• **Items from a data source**
---
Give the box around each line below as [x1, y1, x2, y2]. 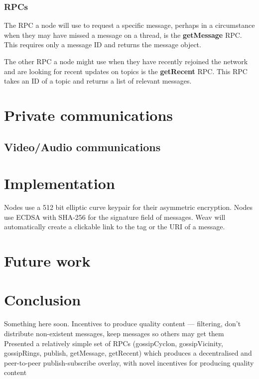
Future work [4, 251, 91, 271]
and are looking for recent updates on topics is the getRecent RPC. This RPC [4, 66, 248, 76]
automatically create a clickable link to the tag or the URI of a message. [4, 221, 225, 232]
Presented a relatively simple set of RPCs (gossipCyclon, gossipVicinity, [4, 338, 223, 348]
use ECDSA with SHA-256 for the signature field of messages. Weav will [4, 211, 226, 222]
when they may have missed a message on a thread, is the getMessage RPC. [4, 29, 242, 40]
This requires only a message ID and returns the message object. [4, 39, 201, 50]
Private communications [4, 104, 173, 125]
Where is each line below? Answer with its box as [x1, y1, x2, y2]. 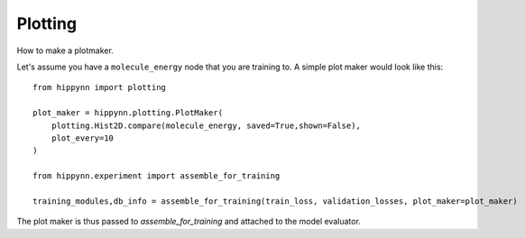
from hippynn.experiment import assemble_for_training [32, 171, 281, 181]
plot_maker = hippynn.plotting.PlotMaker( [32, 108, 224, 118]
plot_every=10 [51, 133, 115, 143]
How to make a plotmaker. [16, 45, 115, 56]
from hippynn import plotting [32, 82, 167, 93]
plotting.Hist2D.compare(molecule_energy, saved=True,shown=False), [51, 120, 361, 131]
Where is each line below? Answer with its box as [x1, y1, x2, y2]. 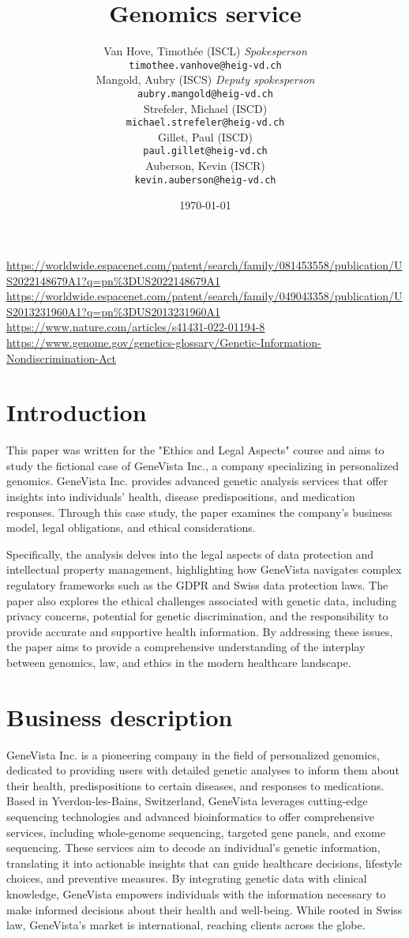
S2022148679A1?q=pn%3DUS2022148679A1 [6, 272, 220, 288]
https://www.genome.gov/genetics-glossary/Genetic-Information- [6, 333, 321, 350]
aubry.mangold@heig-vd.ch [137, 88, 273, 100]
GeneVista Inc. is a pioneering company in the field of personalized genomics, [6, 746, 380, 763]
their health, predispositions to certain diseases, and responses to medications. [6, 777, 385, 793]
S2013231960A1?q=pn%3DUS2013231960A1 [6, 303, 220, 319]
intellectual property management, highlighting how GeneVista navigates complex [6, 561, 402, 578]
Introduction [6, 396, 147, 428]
---
• **EXERCISE GOAL**
Check each line of the records for "import" and copy the ones that contain it.

• **RESPONSE**
from hippynn.experiment import assemble_for_training [32, 171, 281, 181]
from hippynn import plotting [32, 82, 167, 93]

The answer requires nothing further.